Дача в Кратово была вскоре продана. Родители обменяли мамины комнаты на улице Фрунзе и папину комнату на «Маркса-Энгельса» на отдельную квартиру, а для этого нужны были деньги.
Новая квартира находилась в доме на углу Арбата и улицы Веснина (теперь это снова, как было когда-то, Денежный переулок), и сегодня этот дом хорошо известен. В квартире, расположенной на третьем этаже, родился и прожил немало лет Андрей Белый, здесь было затеяно издательство «Мусагет». На втором этаже, под квартирой Белого, жил Михаил Сергеевич Соловьев, сын историка Сергея Соловьева, брат философа Владимира Соловьева и отец поэта-символиста Сергея Соловьева. В 2000-м году в этом доме был открыт музей Андрея Белого, но в советское время там не было не только музея, но даже самой скромной мемориальной доски: имя Андрея Белого почти не упоминалось в печати, произведения не переиздавались, равно как и стихи Сергея Соловьева. А потому, когда мама с папой в этот дом переезжали, они не имели ни малейшего понятия о его истории, хотя такие вещи были для них совсем небезразличны. В книжном шкафу у нас стояли издания «Мусагета», а также знаменитая антология Ежова и Шамурина, где были представлены и Белый, и Соловьев.
Правда, и без каких-либо культурных ассоциаций наше новое жилище представлялось родителям пределом мечтаний. А то, что на высокий четвертый этаж (квартира находилась в надстройке) надо было подниматься пешком, что из стены торчал никому давно не нужный здоровенный дымоход, что пол был с сильным наклоном, а потолок очевидно протекал, – не имело никакого значения. Все это было такими пустяками по сравнению с главным – отдельной двухкомнатной квартирой, окна которой выходили на Арбат.
НА УГЛУ АРБАТА И УЛИЦЫ ВЕСНИНА
Практически сразу после нашего переезда моя няня Люба от нас ушла. Мама, помнится, была обижена ее, так сказать, неверностью, хотя неверностью Любин уход назвать было вряд ли возможно: она нашла жениха и собиралась замуж. В последующие пару лет, несмотря на наличие собственной семьи, Люба несколько раз приходила меня навестить. Она брала меня погулять, и мы шли на все тот же Гоголевский бульвар. Я был страшно ей рад и никак не хотел отпускать.

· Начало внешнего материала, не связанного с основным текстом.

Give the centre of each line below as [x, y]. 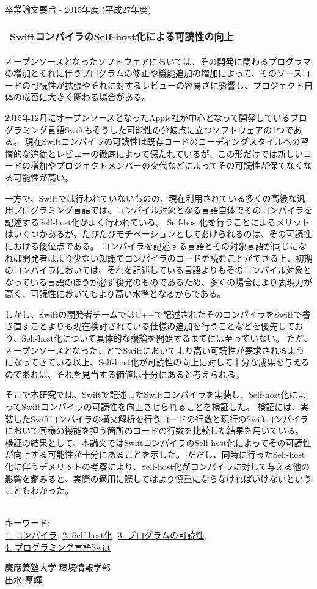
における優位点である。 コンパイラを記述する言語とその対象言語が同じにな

После Любы у нас переменилось еще несколько нянь, но все они были приходящие. Их я помню достаточно смутно, главным человеком в моей тогдашней жизни была уже не няня, а мать. Мать со мной играла и разговаривала, терпеливо вникая в мои детские заботы, радости и страхи.
Собственно, страхов было немного: я рос веселым, уравновешенным ребенком. Отчетливо мне помнится только один: я боялся, что у меня развяжется пупок. Когда мне было лет пять или шесть, я спросил у взрослых, почему у меня на животе дырочка, и они объяснили, что дети рождаются с пуповиной, которую обрезают и завязывают ниткой. Ночи три я долго не мог заснуть, живо представляя себе, как эта нитка не выдерживает и рвется (ведь ее завязали столько лет назад!), содержимое живота вылезает наружу, и я умираю. Наконец мама заметила, что я почему-то ворочаюсь с боку на бок, спросила, в чем дело, засмеялась и успокоила.
В будние дни мама утром всегда торопилась, но мы успевали немного пообщаться, пока она завтракала. Я подбегал сказать доброе утро, а мама давала мне из своей чашки несколько ложечек крепкого, сладкого кофе со сливками. Мне страшно нравился этот взрослый напиток, но еще больше сам ритуал. Вечером я с нетерпением ждал, когда мама вернется с работы. Заслышав звонок, я мчался к двери, становился на четвереньки и начинал громко лаять, изображая щенка. Мама чесала мне за ухом и говорила, что я хорошая собака; такая игра продолжалась у нас долгие годы.
Как только я научился читать (мне было тогда три с половиной), мама стала писать мне записки. Сначала она писала их крупными печатными буквами, а когда я подрос, своим обычным, очень четким и красивым почерком. По выходным я всегда просыпался раньше родителей, и меня ждала около постели нежная записка с просьбой встать тихо и указанием, что взять на завтрак. После маминой смерти я обнаружил в ее бумагах множество похожих записок, которые ей когда-то писали родители. Мама явно не забыла, как ей нравилось получать такие послания, и хотела доставить ту же радость и мне.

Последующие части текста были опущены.